Grup Başkanvekilimiz Meral Danış Beştaş, COVID-19 salgını kapsamında cezaevlerinde alınan önlemlerin tespiti ve incelenmesi amacıyla TBMM'ye araştırma önergesi verdi. Beştaş ayrıca, cezaevlerinde alınan önlemlere ilişkin Adalet Bakanı Abdulhamit Gül ve Sağlık Bakanı Fahrettin Koca'nın yanıtlaması istemiyle soru önergeleri de verdi. Beştaş araştırma önergesinde şu ifadelere yer verdi:

TÜRKİYE BÜYÜK MİLLET MECLİSİ BAŞKANLIĞI’NA

Dünyada ve Türkiye’de hızla ilerleyen ve can kayıplarına neden olan Covid-19 salgını kapsamında cezaevlerinde alınan önlemlerin tespiti, incelenmesi, cezaevinde kalan mahpuslar için alınacak tedbirlerin belirlenmesi ve hak ihlallerinin engellenmesi amacıyla Anayasa’nın 98 inci İçtüzüğün 104 üncü ve 105 inci maddeleri gereğince Meclis Araştırması açılması için gereğini arz ve teklif ederiz.

GEREKÇE

DSÖ tarafından Covid-19 salgını nedeniyle pandemi ilan edilmiş ve bu kapsamda geniş çaplı çeşitli önlemler alınmıştır. Ancak cezaevlerindeki mahpuslara dair Adalet Bakanlığınca cezaevlerinde henüz Covid-19 vakasına rastlanmadığı belirtilmiş ve “Ateş ölçer, maske, eldiven tedarik edilmiş durumdadır. Tüm taraflar dinlenerek teknik çalışmalar yapıldı. Hükümlü ve tutuklular devlete emanet, onların sağlığı için her türlü titizlik gösteriliyor.” şeklinde açıklama ile yetinilmiştir. Hakeza salgının ülkede ortaya çıkmasının ardından ziyaretçi yasağı da cezaevlerinde alınan önlemler arasındaydı.

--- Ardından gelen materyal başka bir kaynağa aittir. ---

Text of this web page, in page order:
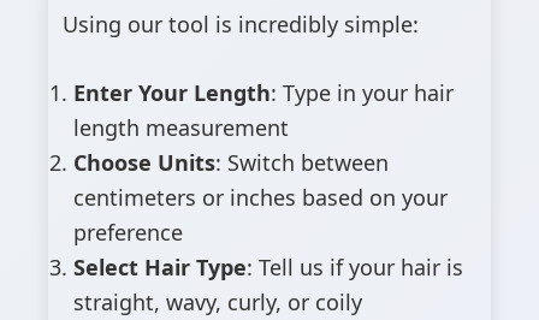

Fakat salgının dışarıdan gelebilmesi ihtimali göz ardı edilmiş, cezaevine dışarıdan virüs taşıyacak olanların yalnızca ziyaretçiler değil cezaevi çalışanlarının olma ihtimali değerlendirilmemiştir. Oysa cezaevi görevlileri yemek, sayım, havalandırma ve benzeri çeşitli gerekçelerle mahpuslara gün içinde birden fazla kez temas etmektedir.  Halihazırda milyonlarca yurttaş alınan önlemler kapsamında bir nevi ev hapsindeyken, ülke dışına çıkışlar durdurulmuş hatta il dışına çıkışlar da zaruri hallerde izin şartına bağlanmışken kaçma şüphesi bulunmayan mahpusların tahliyelerine olanak sağlanmaması izaha muhtaçtır.

Kaldı ki cezaevlerinde yüzlerce ağır hasta mahpus olup bağışıklık sistemleri olası Covid-19 virüsünü tolere edecek durumda değildir. Keza cezaevlerindeki hijyen koşullarının yetersizliği, koğuşların kalabalıklığı, beslenme imkanlarının sınırlı oluşu mevcut salgın hastalık bakımından cezaevinde kalanlar açısından tehlike oluşturmaktadır. İvedi bir çözüm üretilmez ise telafi edilemeyecek zararların meydana gelmesi an meselesidir. Adalet Bakanlığı tarafından yapılan cezaevinde yeterli ateş ölçer ve benzeri malzemelerin tedarik edildiğine dair açıklama ise mevcut salgının yayılma algoritması ve etkisi nazara alındığında cezaevinde kalanlar kadar ailelerinin de kaygılarını gidermemiştir.

Halihazırda yüzlerce ağır hasta mahpus cezaevlerinin olumsuz koşulları içerisinde zaten risk altında olup hijyen koşullarının olmadığı, yeterli ve gerekli gıdanın verilmediği cezaevleri için acil önlemler alınmalıdır. Bu önlemlerin ise sadece ziyaret yasağından ibaret olamayacağı açıktır. Nitekim bugüne değin yapılan ziyaretler kapsamında salgının cezaevlerine sirayet edip etmediği bilinmemektedir.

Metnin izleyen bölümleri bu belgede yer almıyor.